**Data records**

▶

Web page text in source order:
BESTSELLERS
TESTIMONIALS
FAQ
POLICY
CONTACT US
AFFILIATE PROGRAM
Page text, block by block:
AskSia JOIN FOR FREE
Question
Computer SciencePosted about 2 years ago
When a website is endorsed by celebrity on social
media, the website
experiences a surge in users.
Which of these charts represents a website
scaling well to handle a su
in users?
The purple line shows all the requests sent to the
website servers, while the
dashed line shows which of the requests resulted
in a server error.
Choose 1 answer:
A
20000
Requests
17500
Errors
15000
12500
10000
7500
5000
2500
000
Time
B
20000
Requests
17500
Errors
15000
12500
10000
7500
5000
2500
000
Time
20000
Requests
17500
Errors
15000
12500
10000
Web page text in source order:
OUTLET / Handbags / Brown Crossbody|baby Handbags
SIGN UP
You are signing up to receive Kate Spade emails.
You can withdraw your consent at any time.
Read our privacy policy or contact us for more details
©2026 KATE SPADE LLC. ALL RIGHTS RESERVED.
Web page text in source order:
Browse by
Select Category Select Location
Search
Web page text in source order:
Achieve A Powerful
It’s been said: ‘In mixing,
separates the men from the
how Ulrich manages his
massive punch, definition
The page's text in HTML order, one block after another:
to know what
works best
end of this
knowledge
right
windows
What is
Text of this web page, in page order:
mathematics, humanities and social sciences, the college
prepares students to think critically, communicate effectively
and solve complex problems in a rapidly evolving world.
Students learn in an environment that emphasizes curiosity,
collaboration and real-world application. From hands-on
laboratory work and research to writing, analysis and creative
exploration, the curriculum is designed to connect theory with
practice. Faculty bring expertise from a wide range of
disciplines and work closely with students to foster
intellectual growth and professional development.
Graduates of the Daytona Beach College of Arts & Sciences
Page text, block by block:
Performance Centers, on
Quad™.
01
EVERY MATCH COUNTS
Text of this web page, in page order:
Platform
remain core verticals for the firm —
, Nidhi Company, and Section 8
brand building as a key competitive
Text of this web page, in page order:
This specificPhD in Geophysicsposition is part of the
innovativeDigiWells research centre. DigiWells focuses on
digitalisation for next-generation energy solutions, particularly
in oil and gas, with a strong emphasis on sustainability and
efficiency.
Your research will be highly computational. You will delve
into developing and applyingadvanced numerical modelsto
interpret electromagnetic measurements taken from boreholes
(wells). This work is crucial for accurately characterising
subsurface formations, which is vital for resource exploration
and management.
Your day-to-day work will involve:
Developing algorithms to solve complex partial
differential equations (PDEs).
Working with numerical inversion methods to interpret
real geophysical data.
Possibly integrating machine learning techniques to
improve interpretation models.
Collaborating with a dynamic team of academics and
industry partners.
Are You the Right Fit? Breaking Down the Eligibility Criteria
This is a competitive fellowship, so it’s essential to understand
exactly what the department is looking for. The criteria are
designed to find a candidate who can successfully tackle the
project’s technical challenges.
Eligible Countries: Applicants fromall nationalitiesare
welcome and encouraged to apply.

◀

**WORK TO COMPLETE**
Starting at the line that holds "Eligible Countries: Applicants", retype each line exactly through the end of the entries, both ends included.

**COMPLETED EXERCISE**
Eligible Countries: Applicants fromall nationalitiesare
welcome and encouraged to apply.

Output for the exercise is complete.